Facet calibration for LOFAR

http://www.astron.nl/citt/facet-doc

GNU General Public License v2.0

19 stars 12 forks source link

Running factor on a slurm cluster #203

Closed amisk closed 7 years ago

amisk commented 7 years ago

Hi,

I tried running factor on slurm. After I figured out how to actually use slurm, I have one last problem left. According to the documentation, to use slurm I would need to write cluster_desc_file=SLURM into the [cluster] section of the factor parset. But after running it, it complains that it cannot find the file SLURM. Does this need to be a file? What has to be in it? I did not find such a file packaged with factor.

Thx.

AHorneffer commented 7 years ago

Using slurm with Factor is not implemented yet.

amisk commented 7 years ago

But Hamburg is using factor with slurm, afaik ...

Am 23.03.2017 um 10:39 schrieb AHorneffer:

Using slurm with Factor is not implemented yet.

— You are receiving this because you authored the thread. Reply to this email directly, view it on GitHub https://github.com/lofar-astron/factor/issues/203#issuecomment-288665309, or mute the thread https://github.com/notifications/unsubscribe-auth/ATASQdS5HYB18goAmjFdHJM4n0jVX7Xaks5roj23gaJpZM4Ml6K3.

AHorneffer commented 7 years ago

AFAIK they use PBS. (At least that's what David had implemented, before I started adding code to at one time support slurm. (Which I stopped because running Factor on JURECA will never be very efficient.))

darafferty commented 7 years ago

Yeah, we used PBS in the past but are moving to slurm.
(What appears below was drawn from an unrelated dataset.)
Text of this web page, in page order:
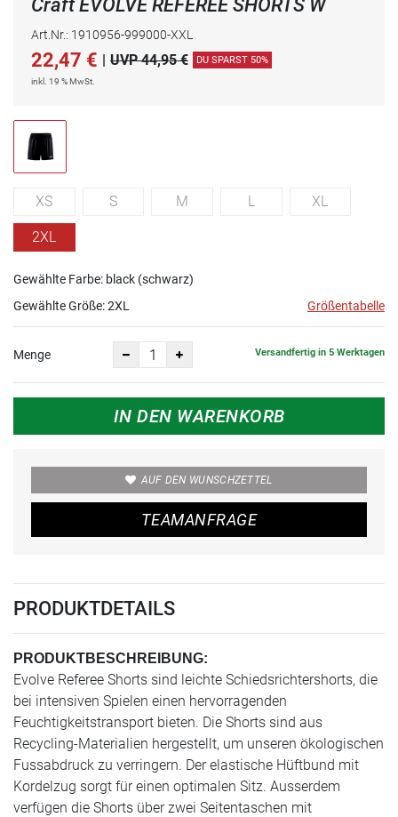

Factor does support slurm now: @amisk, the correct parameter is clusterdesc_file, not cluster_desc_file, so that might be the cause of your problem.

amisk commented 7 years ago

@darafferty Yes, I had clusterdesc_file = SLURM in the file. Is SLURM support relatively new in factor? Our installation is maybe 6 months old.
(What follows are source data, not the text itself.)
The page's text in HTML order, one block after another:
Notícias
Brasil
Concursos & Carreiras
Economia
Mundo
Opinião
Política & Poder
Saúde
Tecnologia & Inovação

darafferty commented 7 years ago

Yes, support for slurm was added in November, so likely your version is indeed too old.

amisk commented 7 years ago

Thank you! I upgraded to 1.1 (and installed shapely) and now it seems to run with slurm.
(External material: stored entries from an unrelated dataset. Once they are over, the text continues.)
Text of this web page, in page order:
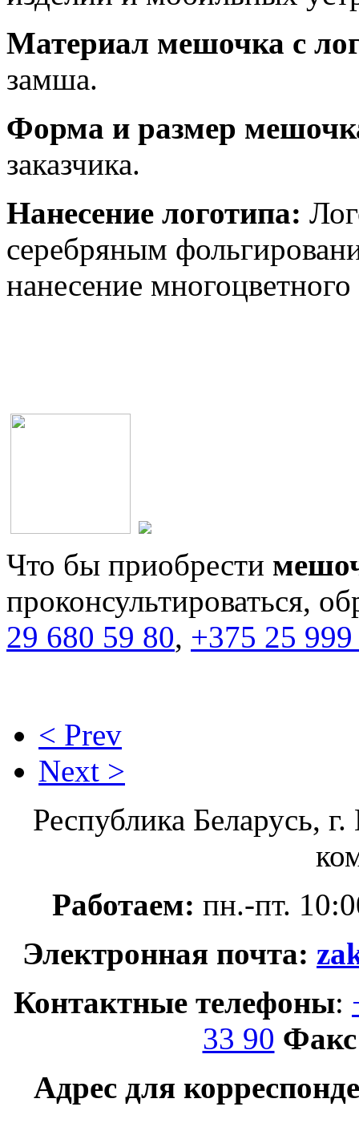
Материал мешочка с
замша.
Форма и размер
заказчика.
Нанесение логотипа:
серебряным
нанесение
Что бы приобрести
проконсультироваться,
29 680 59 80, +375 25
< Prev
Next >
Республика Беларусь,
Работаем: пн.-пт.
Электронная почта:
Контактные телефоны:
33 90
Адрес для

Since some facets require the solutions from other facets, is there a reasonable number on how may nodes it can run? And if I set the groupings parameter, will this then run parallel calibration on a single node as well, or will this be sent to the other nodes?

darafferty commented 7 years ago

If you run one direction at a time, then phase shifting, calibration, etc. will be distributed over all the nodes (imaging can only be done on a single node, though). However, the number of such jobs is limited by the number of independent time/frequency chunks that are available, so you may not be able to fully use all the nodes. In Hamburg, we generally use 12-24 cores per direction.

If you run more than one direction at a time (set with the groupings parameter), the available nodes will be divided up between them. So, 8 nodes and 2 directions at a time would mean 4 nodes per direction. To get more than one direction per node, you can set the ndir_per_node parameter. So if you have fat nodes (say 24 cores each), you could run 4 directions at once on two nodes by setting ndir_per_node = 2.